她嗓音昨晚喊啞了些,“二姨,我剛醒,怎麽了?”

“都下午一點了,怎麽才醒,做豪門家小太太的生活安逸啊。”

二姨的話聽不出是恭維還是諷刺。

夏淺揉了揉太陽穴,不在意,“二姨,有事嗎?”

“吉人自有天相,阿延醒了。”

“真的?”

夏淺怕是聽錯。

她的哥哥,她的親人。

她哭腔,“二姨,你說哥哥....”

“醒了,醒了。”

“我這就回去。
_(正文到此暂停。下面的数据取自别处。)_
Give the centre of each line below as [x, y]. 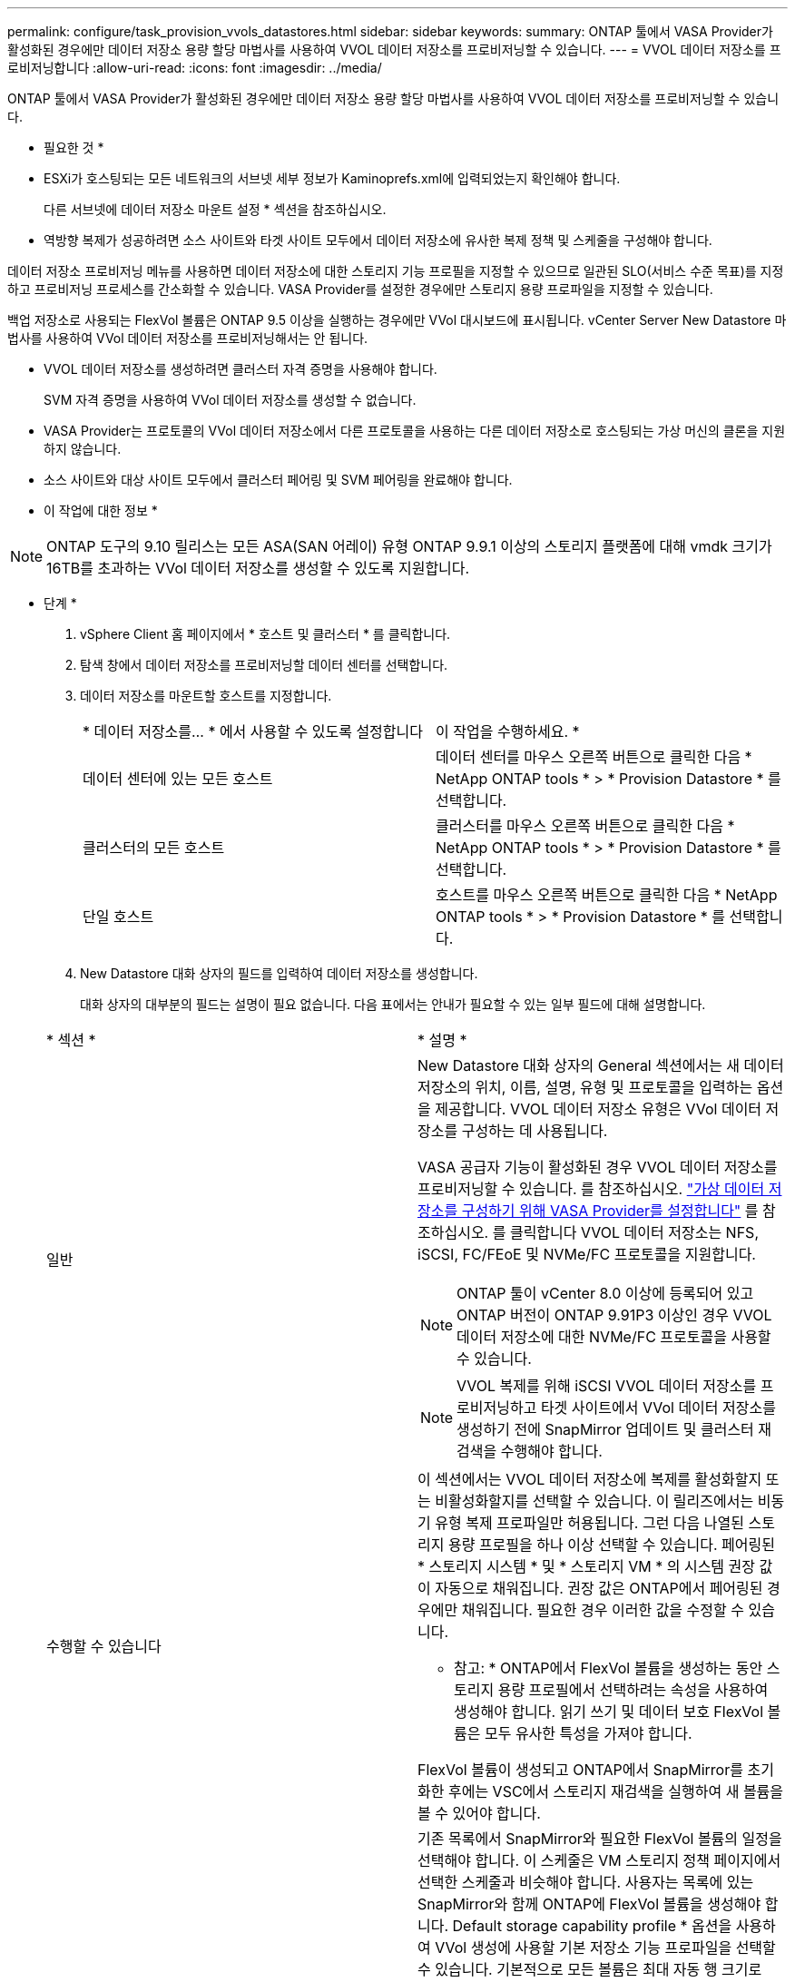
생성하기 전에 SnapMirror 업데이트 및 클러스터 [605, 1429]
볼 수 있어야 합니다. [479, 1813]
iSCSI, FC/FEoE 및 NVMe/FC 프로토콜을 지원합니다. [587, 1254]
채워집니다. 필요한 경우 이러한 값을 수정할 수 [603, 1610]
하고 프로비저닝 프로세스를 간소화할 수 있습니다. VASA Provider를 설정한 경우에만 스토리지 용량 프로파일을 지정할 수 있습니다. [360, 289]
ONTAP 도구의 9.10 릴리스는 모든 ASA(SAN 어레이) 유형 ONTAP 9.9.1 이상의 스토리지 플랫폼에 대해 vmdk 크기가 [409, 546]
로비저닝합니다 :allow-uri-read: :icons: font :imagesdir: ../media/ [195, 68]
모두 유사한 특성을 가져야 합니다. [588, 1733]
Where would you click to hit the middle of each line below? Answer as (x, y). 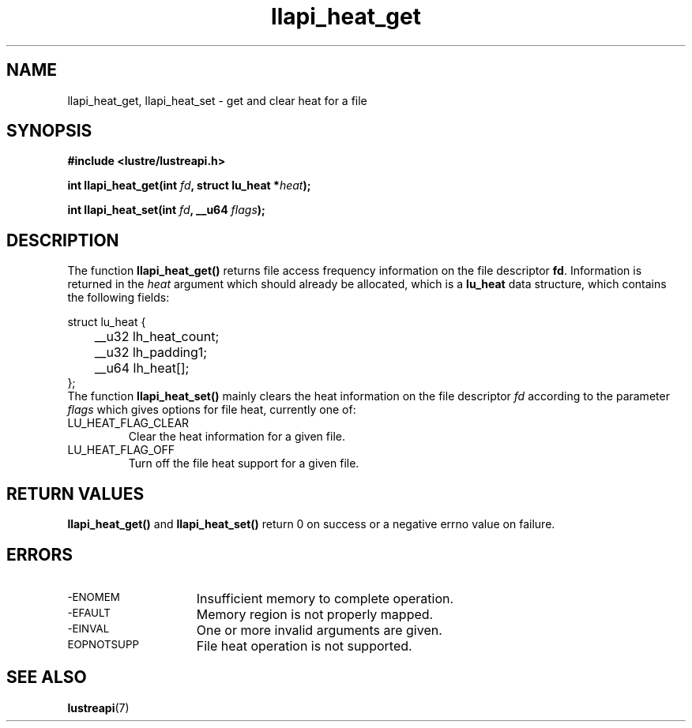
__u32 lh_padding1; (151, 353)
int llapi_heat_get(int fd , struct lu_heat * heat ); (189, 186)
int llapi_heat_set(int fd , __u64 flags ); (166, 210)
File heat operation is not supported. (304, 645)
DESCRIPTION (63, 240)
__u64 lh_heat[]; (142, 368)
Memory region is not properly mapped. (315, 614)
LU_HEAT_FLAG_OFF (121, 450)
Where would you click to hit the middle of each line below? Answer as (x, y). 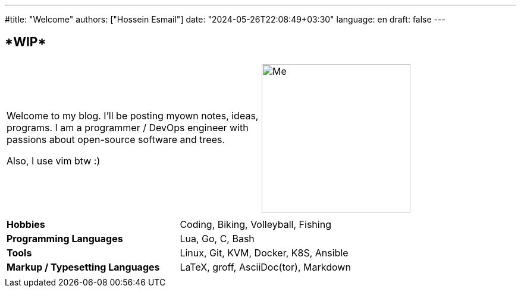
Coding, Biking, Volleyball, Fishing (255, 224)
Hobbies (26, 224)
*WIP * (26, 42)
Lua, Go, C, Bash (217, 238)
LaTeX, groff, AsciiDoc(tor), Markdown (265, 267)
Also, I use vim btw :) (54, 161)
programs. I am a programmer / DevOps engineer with (128, 127)
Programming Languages (65, 238)
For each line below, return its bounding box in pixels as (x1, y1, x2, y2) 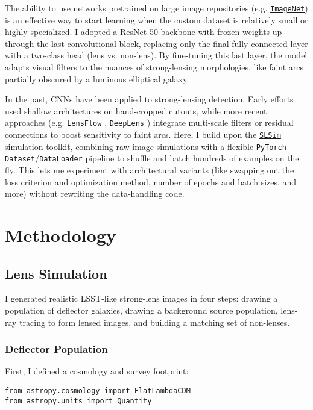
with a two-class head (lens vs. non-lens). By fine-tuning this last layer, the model (5, 49, 308, 61)
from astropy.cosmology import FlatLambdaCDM (5, 386, 191, 395)
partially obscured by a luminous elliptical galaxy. (5, 72, 189, 85)
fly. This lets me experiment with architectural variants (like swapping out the (5, 164, 294, 176)
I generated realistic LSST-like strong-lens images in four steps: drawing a (5, 292, 278, 305)
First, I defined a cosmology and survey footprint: (5, 365, 189, 377)
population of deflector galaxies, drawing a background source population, (5, 303, 278, 316)
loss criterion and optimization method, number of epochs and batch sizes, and (5, 175, 297, 188)
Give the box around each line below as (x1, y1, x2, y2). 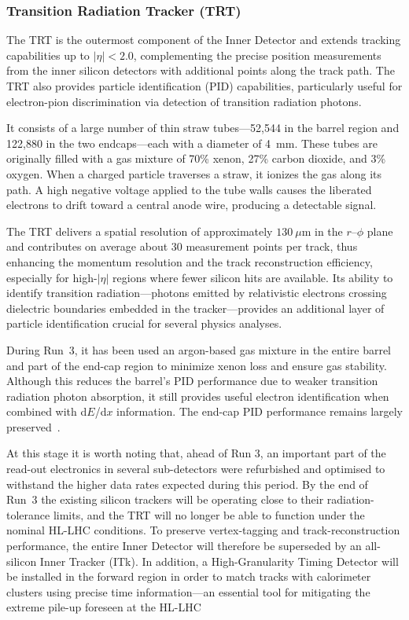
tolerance (6, 506, 50, 523)
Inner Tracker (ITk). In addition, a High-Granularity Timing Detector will (39, 552, 399, 569)
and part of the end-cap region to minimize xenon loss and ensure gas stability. (6, 357, 387, 373)
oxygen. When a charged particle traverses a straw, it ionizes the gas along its (6, 165, 381, 182)
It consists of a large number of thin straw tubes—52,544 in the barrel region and (6, 119, 400, 136)
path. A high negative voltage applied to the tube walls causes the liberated (6, 181, 372, 197)
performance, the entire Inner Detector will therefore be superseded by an (6, 537, 362, 554)
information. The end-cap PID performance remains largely (116, 403, 403, 420)
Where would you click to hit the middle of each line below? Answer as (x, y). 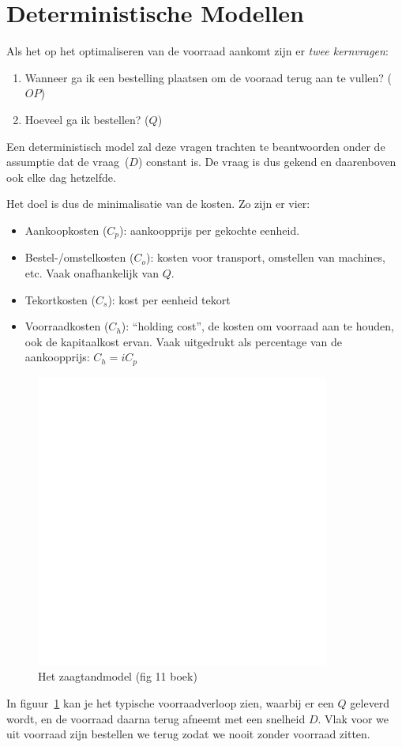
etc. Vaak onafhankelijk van (92, 272)
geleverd (370, 702)
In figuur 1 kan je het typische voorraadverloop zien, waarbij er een (170, 702)
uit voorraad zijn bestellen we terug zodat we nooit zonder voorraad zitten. (188, 734)
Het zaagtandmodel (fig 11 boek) (118, 676)
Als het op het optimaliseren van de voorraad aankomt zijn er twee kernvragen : (197, 51)
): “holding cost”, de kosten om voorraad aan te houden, (257, 326)
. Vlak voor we (353, 718)
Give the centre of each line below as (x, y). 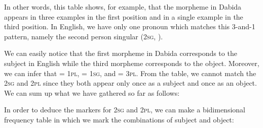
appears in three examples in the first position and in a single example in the (124, 16)
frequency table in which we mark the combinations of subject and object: (119, 119)
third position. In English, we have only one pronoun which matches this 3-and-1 (130, 26)
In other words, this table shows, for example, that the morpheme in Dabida (123, 7)
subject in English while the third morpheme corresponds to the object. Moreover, (132, 63)
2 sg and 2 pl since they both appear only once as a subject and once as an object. (130, 83)
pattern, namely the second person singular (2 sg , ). (84, 36)
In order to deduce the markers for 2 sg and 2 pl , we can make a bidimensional (125, 110)
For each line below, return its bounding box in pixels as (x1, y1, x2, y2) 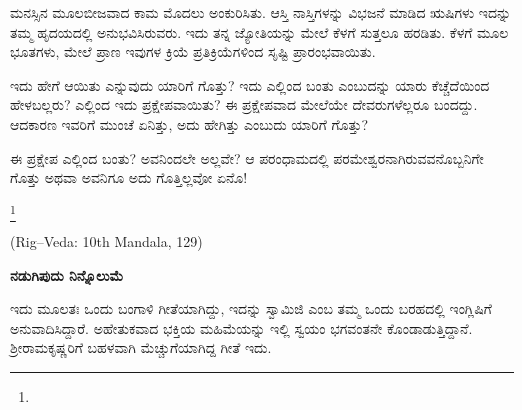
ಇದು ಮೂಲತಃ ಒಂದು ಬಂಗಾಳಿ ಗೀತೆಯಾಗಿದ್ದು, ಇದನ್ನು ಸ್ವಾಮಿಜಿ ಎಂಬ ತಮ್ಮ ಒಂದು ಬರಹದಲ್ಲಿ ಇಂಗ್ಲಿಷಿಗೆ (10, 298, 492, 319)
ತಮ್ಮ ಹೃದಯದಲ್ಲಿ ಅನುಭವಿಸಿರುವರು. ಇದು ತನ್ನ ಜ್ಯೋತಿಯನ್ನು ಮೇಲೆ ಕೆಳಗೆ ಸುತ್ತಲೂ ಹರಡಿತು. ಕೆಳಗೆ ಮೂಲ (10, 21, 509, 42)
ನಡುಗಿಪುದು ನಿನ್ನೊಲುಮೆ (10, 264, 124, 285)
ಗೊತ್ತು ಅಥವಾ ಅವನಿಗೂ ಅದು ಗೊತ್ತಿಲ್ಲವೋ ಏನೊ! (10, 167, 248, 188)
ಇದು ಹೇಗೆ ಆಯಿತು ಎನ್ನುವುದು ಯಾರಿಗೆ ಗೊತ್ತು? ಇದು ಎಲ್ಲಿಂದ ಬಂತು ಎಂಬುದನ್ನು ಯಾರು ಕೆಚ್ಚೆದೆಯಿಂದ (10, 74, 490, 95)
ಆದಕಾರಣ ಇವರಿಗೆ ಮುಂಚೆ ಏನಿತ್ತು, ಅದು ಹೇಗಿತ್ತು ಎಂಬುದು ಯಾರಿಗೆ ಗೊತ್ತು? (10, 113, 369, 134)
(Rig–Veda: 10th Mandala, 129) (10, 231, 203, 252)
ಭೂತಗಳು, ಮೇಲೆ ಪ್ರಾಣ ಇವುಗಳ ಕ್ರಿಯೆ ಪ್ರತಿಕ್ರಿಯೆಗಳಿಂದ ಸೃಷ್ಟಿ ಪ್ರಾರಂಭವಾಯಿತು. (10, 41, 376, 62)
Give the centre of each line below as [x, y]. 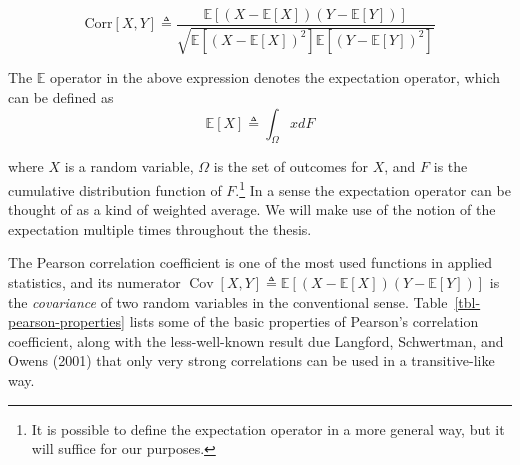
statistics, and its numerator [94, 282]
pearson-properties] [66, 321]
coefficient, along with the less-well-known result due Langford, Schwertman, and [256, 340]
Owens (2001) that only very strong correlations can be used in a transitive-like [251, 360]
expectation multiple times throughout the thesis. [160, 228]
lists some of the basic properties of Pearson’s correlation [304, 321]
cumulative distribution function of [115, 189]
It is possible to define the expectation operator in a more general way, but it [268, 428]
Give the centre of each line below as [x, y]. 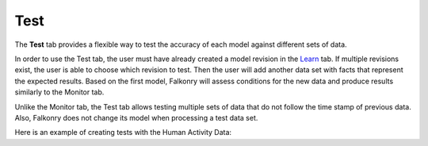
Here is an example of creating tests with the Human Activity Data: [123, 133]
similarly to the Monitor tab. [59, 92]
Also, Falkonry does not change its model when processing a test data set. [136, 117]
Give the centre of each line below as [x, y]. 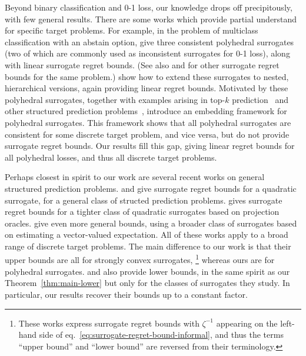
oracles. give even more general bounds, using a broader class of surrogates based [151, 223]
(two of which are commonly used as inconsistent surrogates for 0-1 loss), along [147, 53]
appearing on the [247, 323]
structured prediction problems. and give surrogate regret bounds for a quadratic [151, 188]
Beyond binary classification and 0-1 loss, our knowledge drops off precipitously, [149, 7]
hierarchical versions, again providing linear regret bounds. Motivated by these [147, 88]
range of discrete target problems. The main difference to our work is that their [148, 246]
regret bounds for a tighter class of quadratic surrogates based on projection [142, 212]
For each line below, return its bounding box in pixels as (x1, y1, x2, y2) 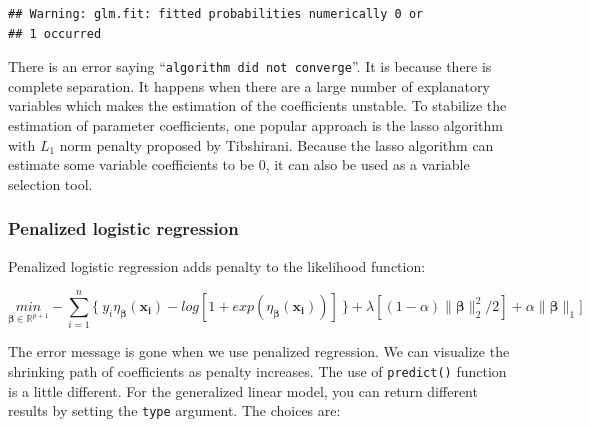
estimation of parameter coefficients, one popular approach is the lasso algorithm (8, 115, 503, 136)
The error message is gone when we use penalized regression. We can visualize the (8, 341, 510, 362)
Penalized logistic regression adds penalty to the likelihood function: (8, 255, 426, 276)
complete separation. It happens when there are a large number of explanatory (8, 75, 490, 96)
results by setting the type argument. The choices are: (8, 400, 341, 421)
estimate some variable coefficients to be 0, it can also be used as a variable (8, 154, 470, 175)
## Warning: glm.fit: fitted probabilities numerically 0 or (8, 7, 424, 21)
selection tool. (8, 173, 93, 194)
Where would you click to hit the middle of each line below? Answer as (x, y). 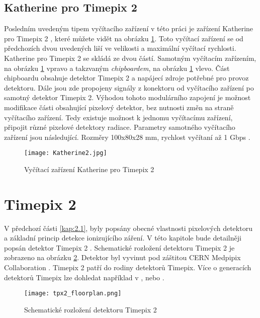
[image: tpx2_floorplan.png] (73, 294)
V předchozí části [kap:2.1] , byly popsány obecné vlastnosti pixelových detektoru (128, 228)
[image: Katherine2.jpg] (66, 153)
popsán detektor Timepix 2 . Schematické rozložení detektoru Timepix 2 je (119, 247)
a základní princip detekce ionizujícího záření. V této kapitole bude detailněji (123, 238)
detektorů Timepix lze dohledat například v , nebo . (84, 277)
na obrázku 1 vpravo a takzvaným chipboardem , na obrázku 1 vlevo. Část (117, 68)
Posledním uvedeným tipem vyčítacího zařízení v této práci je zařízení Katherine (129, 28)
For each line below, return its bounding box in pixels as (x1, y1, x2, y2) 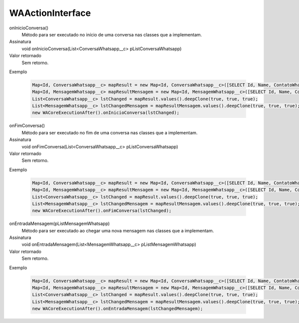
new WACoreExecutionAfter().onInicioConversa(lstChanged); (32, 110, 179, 115)
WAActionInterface (9, 7, 91, 18)
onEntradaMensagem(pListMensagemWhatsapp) (9, 220, 110, 226)
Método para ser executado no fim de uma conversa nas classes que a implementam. (21, 129, 198, 135)
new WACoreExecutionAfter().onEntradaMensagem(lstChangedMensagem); (32, 306, 203, 312)
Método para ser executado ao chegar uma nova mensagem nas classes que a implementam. (21, 227, 214, 233)
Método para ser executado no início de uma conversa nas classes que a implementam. (21, 31, 202, 37)
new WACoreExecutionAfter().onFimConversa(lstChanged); (32, 208, 172, 214)
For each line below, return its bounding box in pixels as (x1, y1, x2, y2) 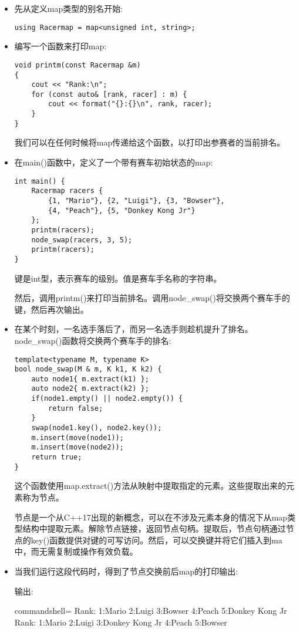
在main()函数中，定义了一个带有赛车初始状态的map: (14, 156, 213, 168)
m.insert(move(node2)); (31, 443, 124, 452)
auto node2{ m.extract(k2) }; (31, 384, 149, 393)
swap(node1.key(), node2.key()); (31, 424, 162, 432)
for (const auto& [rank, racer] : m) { (31, 90, 187, 99)
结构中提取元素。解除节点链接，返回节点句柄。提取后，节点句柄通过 (22, 522, 286, 535)
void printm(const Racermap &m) (14, 60, 141, 69)
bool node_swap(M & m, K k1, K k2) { (14, 365, 162, 374)
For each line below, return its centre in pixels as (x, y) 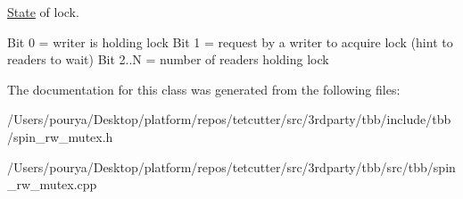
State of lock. (43, 12)
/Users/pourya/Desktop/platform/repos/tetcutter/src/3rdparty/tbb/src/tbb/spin (231, 166)
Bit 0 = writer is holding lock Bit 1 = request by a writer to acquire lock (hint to (230, 41)
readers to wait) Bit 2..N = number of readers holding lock (168, 59)
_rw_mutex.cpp (52, 184)
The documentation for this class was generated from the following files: (204, 89)
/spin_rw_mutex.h (60, 136)
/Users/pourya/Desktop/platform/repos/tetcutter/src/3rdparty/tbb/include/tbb (229, 119)
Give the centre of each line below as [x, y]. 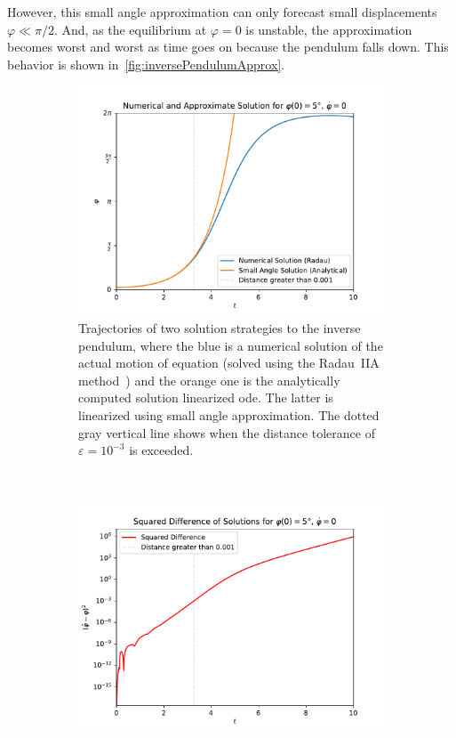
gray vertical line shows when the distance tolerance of [227, 432]
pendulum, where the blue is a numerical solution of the [231, 345]
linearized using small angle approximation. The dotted [229, 414]
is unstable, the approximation [329, 29]
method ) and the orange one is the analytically [209, 380]
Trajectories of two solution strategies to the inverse [220, 327]
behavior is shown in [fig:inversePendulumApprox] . [146, 64]
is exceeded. [161, 450]
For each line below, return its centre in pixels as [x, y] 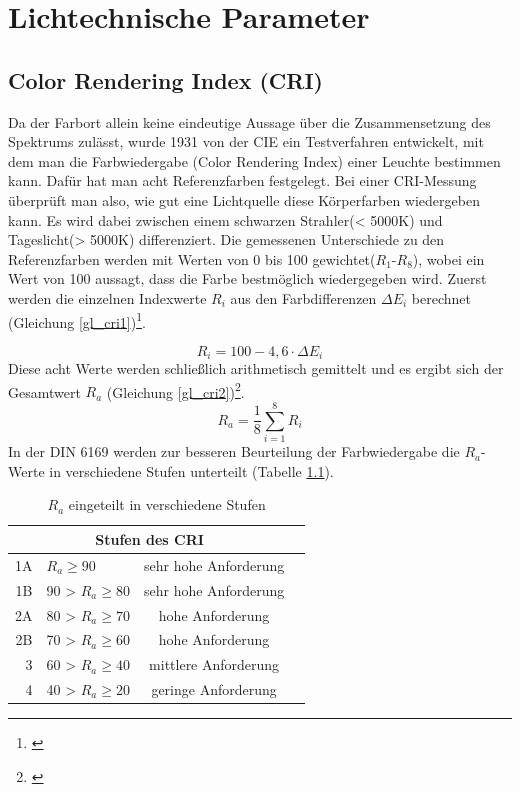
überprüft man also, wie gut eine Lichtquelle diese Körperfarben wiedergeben [244, 199]
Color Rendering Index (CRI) [165, 79]
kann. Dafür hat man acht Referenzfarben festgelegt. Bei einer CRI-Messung [242, 180]
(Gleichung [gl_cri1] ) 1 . [77, 320]
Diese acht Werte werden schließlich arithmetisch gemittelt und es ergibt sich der [256, 368]
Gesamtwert [44, 391]
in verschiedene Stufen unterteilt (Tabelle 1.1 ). [191, 470]
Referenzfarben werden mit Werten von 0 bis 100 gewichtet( [192, 258]
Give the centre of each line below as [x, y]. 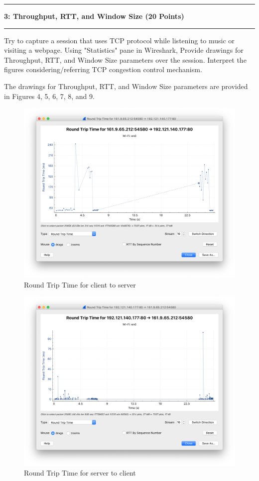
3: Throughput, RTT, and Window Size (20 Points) [94, 16]
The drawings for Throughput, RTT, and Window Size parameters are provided [126, 86]
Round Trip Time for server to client [80, 473]
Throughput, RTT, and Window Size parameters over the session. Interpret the [125, 59]
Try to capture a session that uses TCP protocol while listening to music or [119, 40]
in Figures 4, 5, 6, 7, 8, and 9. [49, 96]
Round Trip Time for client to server [80, 284]
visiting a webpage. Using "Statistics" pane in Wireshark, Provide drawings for [124, 50]
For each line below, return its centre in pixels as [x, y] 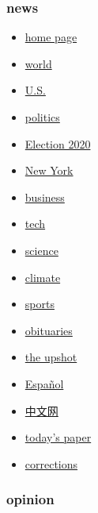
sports [40, 304]
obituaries [49, 330]
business [45, 197]
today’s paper [58, 437]
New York [49, 170]
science [41, 250]
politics [42, 117]
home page [51, 37]

”

夏淺歸心似箭。

掛斷電話。

她再起身時,酸軟的腰肢,橫穿過來一隻**的手臂。

“急著要去哪?”

男人沉啞有力的聲音漫過耳蝸,夏淺思緒定住。

她興奮之餘給忘了,陸津城還睡著。

“哥哥醒了~”

女孩迫不及待,想與自己名副其實的未婚夫分享喜悅。

陸津城眼眸惺忪,定定望她。

那瞬,他長臂一收,女孩香軟的身子又一次伏他懷中。

“夏延醒了?”他冷冷的。

“是!哥哥醒了!”

夏淺眸中有淚,是得償所願的淚。

陸津城瞳色暗,臉上沒有陪同喜悅的情緒,“哥哥醒了,你的心就也飛走了?”

他口氣不溫不淡。

明晃晃的,有點酸意。

他,這是在吃醋嗎?

什麽叫心也飛走了?

夏淺收回興奮的樣子,佯裝乖巧窩他懷裏,手鑽在被子,攬他精壯的腰線。

“我不懂,什麽叫心也飛走了?”

“真不懂,還是假不懂?”

陸津城沒讓她這麽好蒙騙過關。

挑她下巴,抬起,直白,“夏淺,我很小氣的。”

“嗯?”

女孩眨巴眼睫。

“你昨晚說喜歡我,心就得歸屬我。”

陸津城霸道強製起來,夏淺是無解的,“可是哥哥同你不一樣啊。”

不一樣。

是因為她同夏延之間,有不一樣的感情存在。

“夏淺,你說喜歡我,就得用盡一切喜歡我,知道嗎?”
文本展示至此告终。